這一日的日曬三桿之時,村莊內欣榮熱鬧,通往城中的那條路上,來了一輛普通的馬車,馬蹄噠噠跑過,揚起灰塵。馬車跑過許多家戶,最後在村中一人多的空地停了下來,有些看熱鬧的村民走近觀看,以為是哪家人回來探親。馬車停穩,不多時,便從馬車中先後下來兩名男子,一人穿白色棉布衣衫,身姿修長挺拔,容貌雖平凡,姿態卻溫和儒雅。另一人要顯得清冷瘦削些,不過清冷中自有一股如玉般的氣質,雖容貌普通卻又令人心馳。那兩人先後下了馬車,白衣男子從馬車中拿出一些東西,竟是掛起了行醫的幡子!圍觀村民這才明白過來,這兩人竟是走訪的游醫!

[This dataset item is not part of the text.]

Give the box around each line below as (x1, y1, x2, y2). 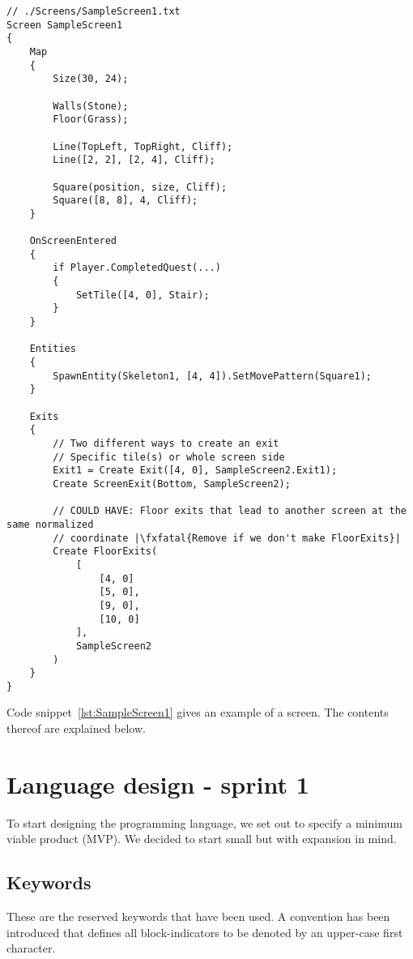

人們一想起游醫,總是想到穿著粗布衣裳,腳上一雙草鞋,看起來有些邋遢,賣著一些自己山中踩來的草藥,手裏總握有幾個偏方,治療一部分病癥有奇效,醫術也並非個個都很精湛,參差不齊。游醫總是令那些正正經經開著醫館的大夫所不屑的,一些家境殷實的人家也不願請這些人治病,除非是家中有人病入膏肓又遍請名醫不治,有些人才會死馬當活馬醫試試,禍福難料。要麽就是一些貧苦家裏,沒有錢請得起大夫,有游醫經過,商量著以物換物求得治病之法。

種種緣由,游醫都是些沒什麽錢財之人,行走四方大都考那雙腿,走的也多是一些窮苦地方。這江林村雖殷實卻也並非見過游醫蹤影,不過也因家境良好,有病自然找那醫館的大夫,這游醫多半是不予理會的。但江林村村民卻從未有人見過,游醫竟是有人趕著馬車來的。這馬車雖然普通,兩匹馬也並非什麽神駒,卻也不是普通的游醫便能負擔得起的。還有那兩人身上的衣物,雖算不上上等衣料,卻也是平平整整,幹幹凈凈,更勿論兩人舉手投足的氣韻,都與鄉野游醫有大大的不同!

村民們正疑慮之際,便聽那白衣男子站在馬車邊,禮儀周到的行了個禮,溫和說道:“在下姓展名墨,這位是我師弟林溪,我二人隨師父學醫多年,學醫之初便立誓懸壺濟世,如今小有所成,師父便要我們四處游歷一番,行仁醫之德。”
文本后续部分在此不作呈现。